= Task =
I need each line of the entries below that includes the string "guide".

(Items listed in a dataset)
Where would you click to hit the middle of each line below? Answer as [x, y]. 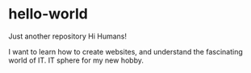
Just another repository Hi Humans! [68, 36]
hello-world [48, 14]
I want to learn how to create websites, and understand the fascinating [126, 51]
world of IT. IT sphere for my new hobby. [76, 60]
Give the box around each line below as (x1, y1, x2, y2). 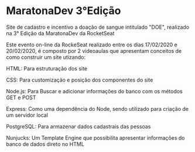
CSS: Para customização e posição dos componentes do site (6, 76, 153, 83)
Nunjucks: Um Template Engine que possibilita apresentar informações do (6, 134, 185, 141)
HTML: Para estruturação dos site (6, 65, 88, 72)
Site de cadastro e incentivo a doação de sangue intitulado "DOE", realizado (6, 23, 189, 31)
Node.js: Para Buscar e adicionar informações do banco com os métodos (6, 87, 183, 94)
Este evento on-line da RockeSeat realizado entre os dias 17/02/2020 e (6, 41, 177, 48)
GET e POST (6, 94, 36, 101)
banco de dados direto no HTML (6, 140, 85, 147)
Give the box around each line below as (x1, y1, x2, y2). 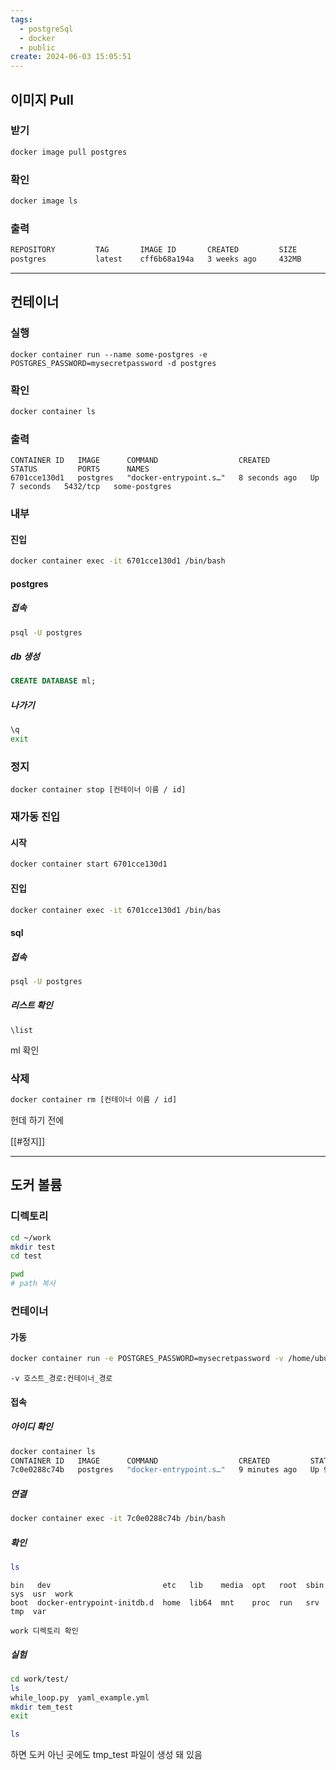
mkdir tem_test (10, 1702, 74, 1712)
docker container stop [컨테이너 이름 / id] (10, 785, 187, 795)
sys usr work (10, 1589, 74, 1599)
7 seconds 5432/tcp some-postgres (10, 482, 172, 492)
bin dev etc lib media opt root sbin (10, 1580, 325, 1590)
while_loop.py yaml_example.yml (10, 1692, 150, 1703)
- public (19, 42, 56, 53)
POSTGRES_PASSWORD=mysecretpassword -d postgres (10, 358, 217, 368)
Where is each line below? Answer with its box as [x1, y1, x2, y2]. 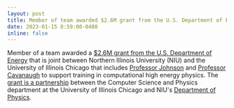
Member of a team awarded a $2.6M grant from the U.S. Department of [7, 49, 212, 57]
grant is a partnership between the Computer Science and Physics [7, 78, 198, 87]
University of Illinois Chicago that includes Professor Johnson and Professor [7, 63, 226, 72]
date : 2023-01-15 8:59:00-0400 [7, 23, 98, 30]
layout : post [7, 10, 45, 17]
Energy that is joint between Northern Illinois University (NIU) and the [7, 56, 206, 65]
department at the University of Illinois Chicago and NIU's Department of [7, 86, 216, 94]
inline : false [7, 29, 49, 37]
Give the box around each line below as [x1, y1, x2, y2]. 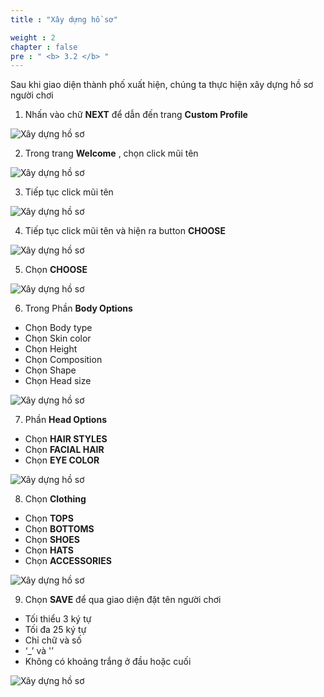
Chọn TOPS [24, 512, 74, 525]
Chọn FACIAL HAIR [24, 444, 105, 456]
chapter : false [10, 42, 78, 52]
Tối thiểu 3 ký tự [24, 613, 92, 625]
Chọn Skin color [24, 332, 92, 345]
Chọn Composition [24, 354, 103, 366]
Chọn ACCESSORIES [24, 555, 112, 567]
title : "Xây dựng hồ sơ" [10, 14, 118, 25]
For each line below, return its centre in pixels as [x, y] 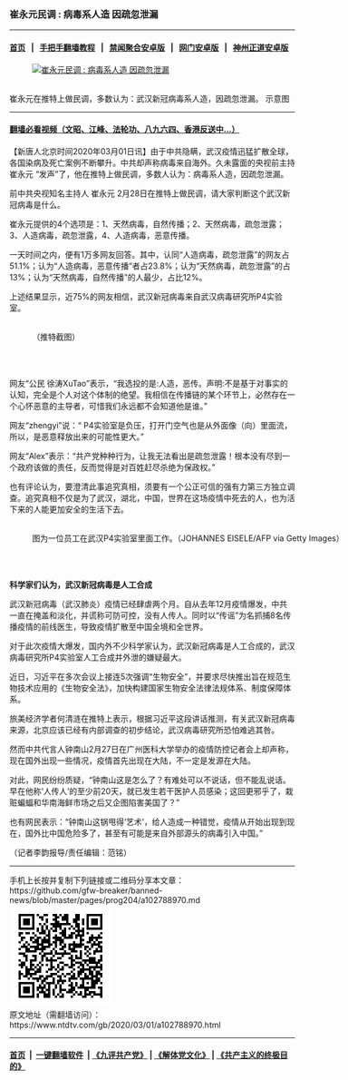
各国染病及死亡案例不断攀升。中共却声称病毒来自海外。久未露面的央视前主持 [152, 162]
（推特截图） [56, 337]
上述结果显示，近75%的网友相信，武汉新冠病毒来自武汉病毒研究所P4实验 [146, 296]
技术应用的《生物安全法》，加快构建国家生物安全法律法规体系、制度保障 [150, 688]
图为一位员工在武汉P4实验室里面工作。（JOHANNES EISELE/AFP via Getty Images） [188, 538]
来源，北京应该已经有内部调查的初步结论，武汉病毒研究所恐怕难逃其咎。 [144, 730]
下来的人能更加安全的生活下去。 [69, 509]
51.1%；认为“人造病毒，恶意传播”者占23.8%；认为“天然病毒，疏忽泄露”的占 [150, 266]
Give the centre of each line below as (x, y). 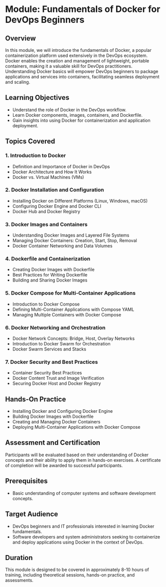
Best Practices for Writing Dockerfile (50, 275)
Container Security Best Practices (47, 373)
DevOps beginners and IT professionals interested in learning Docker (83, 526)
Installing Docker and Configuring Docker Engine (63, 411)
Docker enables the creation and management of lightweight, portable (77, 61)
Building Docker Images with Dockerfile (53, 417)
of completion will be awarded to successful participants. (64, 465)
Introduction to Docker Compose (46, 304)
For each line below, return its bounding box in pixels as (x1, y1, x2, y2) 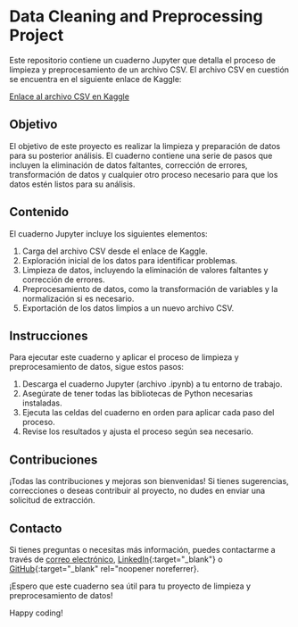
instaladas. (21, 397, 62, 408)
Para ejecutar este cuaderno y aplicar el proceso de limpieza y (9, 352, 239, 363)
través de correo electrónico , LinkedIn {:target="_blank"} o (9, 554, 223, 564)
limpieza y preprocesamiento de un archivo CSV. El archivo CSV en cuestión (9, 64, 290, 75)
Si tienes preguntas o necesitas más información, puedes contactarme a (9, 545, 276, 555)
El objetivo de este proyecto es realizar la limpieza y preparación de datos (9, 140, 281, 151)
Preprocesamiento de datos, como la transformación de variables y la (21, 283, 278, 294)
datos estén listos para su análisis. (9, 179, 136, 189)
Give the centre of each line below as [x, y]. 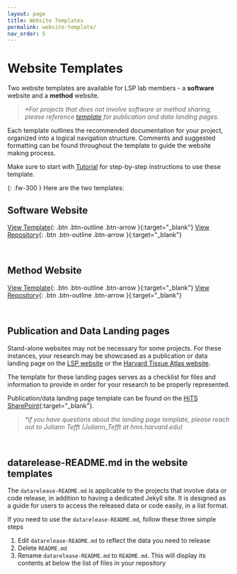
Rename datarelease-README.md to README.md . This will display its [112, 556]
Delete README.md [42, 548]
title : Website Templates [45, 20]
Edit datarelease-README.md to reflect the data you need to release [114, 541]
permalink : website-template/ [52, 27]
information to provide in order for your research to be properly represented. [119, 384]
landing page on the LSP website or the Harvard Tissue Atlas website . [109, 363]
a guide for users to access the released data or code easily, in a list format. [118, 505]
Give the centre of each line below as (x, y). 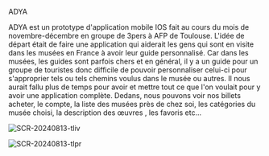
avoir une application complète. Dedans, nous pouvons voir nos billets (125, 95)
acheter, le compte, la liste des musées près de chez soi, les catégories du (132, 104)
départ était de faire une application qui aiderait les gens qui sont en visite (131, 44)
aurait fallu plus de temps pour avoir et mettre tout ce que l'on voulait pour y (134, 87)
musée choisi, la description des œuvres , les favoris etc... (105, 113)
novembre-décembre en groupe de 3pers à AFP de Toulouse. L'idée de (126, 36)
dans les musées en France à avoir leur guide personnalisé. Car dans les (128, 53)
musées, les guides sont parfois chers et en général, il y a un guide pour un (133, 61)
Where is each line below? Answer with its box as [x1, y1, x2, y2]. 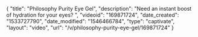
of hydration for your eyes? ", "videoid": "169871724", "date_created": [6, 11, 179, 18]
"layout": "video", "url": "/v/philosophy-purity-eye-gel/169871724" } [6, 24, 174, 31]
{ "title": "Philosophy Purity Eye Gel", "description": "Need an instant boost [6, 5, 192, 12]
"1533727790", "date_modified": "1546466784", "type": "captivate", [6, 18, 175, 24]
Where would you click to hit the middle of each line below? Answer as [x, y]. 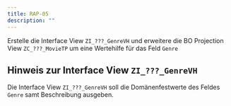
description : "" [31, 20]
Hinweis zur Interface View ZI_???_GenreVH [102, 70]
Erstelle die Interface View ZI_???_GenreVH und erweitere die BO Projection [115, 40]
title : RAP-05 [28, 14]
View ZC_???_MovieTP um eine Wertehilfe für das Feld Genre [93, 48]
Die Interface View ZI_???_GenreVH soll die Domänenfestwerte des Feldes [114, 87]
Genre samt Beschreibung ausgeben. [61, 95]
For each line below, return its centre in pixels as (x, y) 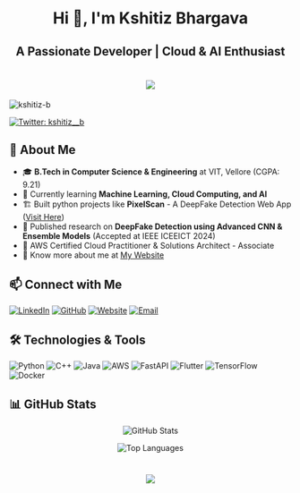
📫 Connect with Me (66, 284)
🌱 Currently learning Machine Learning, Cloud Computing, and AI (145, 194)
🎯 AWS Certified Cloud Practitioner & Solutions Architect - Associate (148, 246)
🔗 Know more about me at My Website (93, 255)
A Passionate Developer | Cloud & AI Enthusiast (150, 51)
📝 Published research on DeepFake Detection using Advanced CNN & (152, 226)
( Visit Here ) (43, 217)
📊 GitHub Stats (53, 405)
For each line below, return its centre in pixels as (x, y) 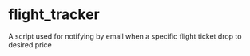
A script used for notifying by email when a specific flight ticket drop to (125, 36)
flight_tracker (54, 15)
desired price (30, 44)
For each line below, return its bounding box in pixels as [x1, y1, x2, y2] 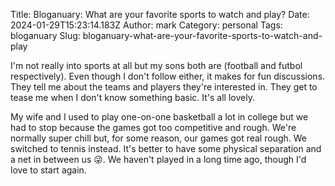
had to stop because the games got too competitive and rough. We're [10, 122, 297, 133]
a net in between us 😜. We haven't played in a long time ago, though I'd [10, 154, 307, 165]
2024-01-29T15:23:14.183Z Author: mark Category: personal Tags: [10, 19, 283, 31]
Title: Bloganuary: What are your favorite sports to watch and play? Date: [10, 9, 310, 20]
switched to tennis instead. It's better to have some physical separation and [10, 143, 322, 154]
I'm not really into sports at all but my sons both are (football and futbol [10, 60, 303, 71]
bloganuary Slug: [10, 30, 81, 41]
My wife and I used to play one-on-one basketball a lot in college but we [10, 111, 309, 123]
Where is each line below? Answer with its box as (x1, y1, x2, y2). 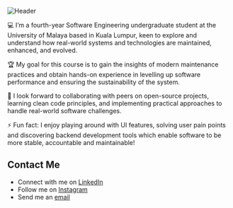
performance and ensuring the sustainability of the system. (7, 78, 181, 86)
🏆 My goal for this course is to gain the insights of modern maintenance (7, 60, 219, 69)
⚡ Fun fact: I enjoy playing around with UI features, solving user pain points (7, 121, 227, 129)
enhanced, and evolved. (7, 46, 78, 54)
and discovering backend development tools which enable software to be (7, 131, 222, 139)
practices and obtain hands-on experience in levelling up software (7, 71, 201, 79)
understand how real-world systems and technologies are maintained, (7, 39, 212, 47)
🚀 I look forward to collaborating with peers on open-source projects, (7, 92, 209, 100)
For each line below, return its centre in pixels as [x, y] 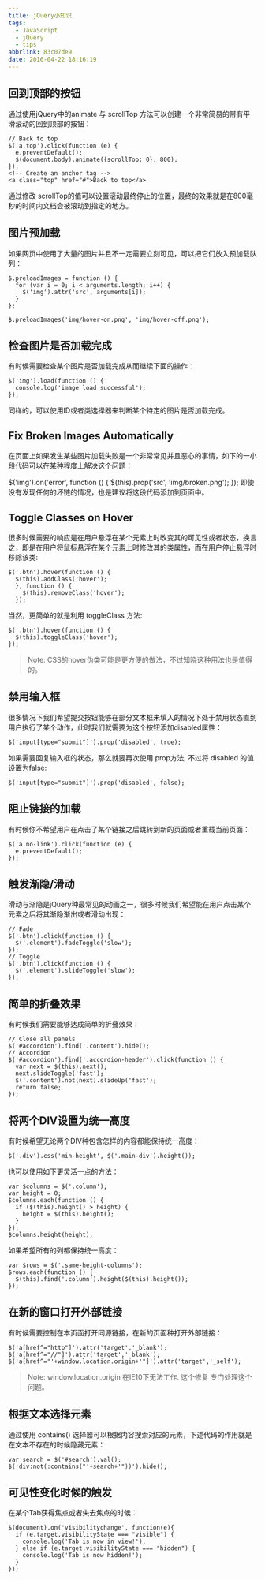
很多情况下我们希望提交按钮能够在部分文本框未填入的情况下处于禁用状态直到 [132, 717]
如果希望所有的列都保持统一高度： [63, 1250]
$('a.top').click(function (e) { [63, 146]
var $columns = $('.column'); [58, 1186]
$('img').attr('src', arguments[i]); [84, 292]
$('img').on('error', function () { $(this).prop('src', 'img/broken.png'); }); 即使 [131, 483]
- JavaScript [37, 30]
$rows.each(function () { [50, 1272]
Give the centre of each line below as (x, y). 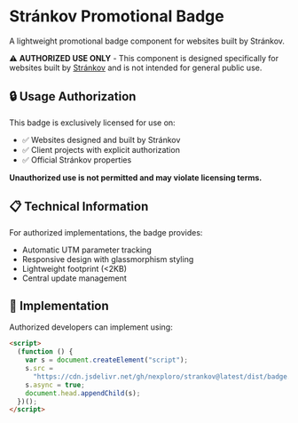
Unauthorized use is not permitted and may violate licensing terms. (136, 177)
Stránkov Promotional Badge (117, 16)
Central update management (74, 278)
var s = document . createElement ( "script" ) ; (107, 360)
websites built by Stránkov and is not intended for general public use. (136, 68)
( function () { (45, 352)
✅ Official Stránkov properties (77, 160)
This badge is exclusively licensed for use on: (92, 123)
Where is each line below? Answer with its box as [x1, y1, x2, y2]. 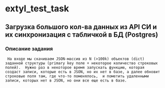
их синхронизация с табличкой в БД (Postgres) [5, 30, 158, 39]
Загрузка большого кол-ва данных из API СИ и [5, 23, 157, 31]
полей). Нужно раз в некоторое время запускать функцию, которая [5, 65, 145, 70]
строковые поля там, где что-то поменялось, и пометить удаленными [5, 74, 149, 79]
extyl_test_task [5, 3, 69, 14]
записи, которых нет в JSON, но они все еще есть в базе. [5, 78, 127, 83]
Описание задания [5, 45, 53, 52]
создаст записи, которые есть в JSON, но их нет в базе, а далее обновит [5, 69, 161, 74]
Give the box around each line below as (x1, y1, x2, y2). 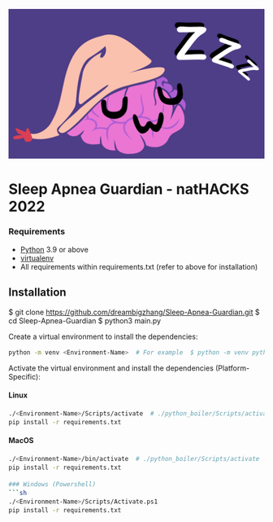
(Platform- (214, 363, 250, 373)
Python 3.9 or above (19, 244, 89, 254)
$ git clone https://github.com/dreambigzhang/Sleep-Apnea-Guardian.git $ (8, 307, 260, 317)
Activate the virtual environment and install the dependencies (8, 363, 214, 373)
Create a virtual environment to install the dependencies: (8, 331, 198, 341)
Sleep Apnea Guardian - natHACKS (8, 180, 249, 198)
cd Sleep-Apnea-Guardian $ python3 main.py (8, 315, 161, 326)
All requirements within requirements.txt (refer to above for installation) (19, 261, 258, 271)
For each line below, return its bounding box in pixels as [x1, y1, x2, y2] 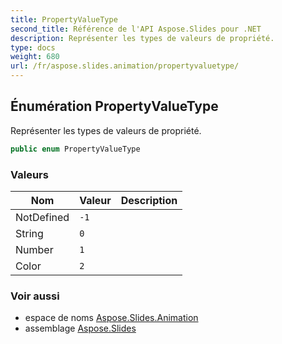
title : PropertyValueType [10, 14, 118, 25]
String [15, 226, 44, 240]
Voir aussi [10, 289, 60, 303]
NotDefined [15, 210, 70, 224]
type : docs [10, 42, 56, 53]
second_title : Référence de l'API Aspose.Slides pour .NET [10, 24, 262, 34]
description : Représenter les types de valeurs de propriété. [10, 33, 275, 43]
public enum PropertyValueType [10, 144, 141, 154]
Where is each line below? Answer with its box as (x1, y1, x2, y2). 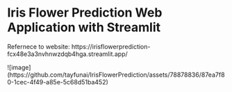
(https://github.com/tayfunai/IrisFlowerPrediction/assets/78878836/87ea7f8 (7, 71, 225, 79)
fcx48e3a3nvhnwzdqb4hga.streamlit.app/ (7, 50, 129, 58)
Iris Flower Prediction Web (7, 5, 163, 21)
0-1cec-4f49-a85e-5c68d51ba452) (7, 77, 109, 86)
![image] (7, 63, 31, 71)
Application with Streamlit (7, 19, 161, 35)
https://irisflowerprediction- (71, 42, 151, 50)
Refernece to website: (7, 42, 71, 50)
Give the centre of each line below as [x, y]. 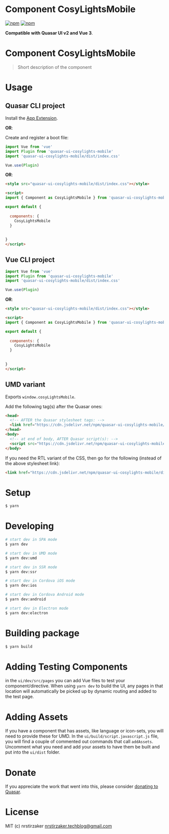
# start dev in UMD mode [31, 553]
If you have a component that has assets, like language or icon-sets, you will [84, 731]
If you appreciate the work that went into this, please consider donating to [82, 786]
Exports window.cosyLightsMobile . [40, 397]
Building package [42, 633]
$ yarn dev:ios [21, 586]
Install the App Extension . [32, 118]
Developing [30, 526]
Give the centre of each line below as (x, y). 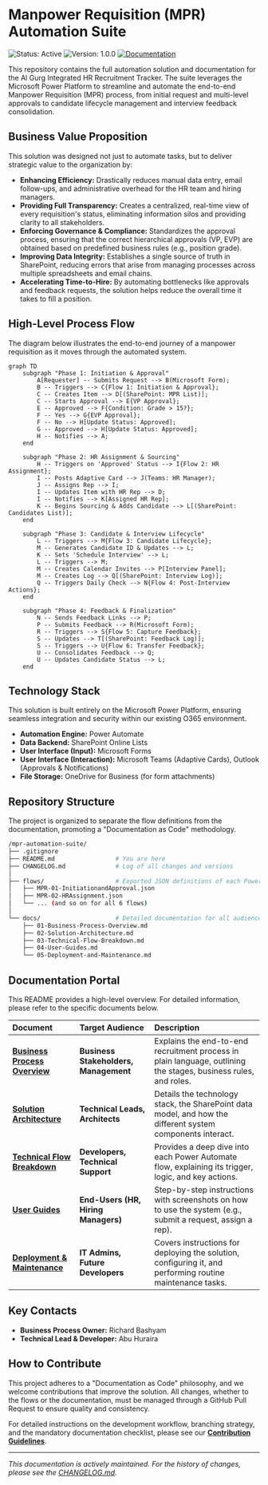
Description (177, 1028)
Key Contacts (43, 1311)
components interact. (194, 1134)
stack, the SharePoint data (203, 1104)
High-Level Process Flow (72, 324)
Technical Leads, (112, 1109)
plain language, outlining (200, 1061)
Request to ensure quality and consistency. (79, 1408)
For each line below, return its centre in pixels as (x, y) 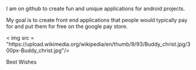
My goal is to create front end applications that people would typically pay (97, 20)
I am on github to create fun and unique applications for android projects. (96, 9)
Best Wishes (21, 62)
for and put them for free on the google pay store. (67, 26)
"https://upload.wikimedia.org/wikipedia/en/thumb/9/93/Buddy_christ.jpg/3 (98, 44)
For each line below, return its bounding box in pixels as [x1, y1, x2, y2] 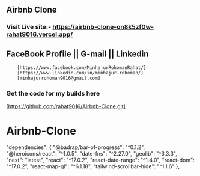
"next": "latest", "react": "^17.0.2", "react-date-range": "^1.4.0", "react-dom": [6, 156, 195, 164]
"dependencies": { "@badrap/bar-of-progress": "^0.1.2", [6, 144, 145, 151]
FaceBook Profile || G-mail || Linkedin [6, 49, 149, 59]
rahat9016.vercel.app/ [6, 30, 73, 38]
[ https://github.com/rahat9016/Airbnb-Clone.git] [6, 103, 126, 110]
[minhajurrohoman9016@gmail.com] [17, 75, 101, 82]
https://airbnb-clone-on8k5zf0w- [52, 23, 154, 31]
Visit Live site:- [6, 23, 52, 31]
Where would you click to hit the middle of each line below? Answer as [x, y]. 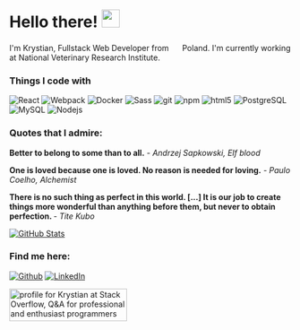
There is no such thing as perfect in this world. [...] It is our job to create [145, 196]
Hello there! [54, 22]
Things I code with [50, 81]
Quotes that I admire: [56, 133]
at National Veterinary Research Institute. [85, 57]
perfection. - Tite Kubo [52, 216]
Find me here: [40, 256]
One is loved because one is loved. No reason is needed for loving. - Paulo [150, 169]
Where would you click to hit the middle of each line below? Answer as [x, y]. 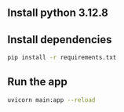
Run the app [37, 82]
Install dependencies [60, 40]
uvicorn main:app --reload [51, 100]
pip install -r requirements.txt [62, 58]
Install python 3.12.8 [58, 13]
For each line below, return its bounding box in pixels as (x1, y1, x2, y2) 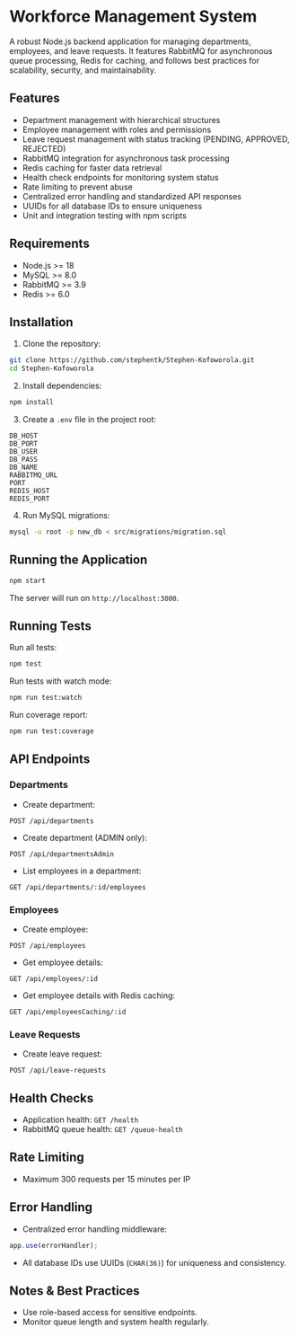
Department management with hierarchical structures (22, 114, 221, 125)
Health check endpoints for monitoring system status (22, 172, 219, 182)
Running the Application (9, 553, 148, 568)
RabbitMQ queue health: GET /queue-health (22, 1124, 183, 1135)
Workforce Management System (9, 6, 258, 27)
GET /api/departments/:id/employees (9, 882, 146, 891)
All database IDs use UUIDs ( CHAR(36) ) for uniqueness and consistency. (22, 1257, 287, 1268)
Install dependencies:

= Result of this task =
a guide for users to access the released data or code easily, in a list format. [118, 505]
dans les musées en France à avoir leur guide personnalisé. Car dans les (128, 53)
musées, les guides sont parfois chers et en général, il y a un guide pour un (133, 61)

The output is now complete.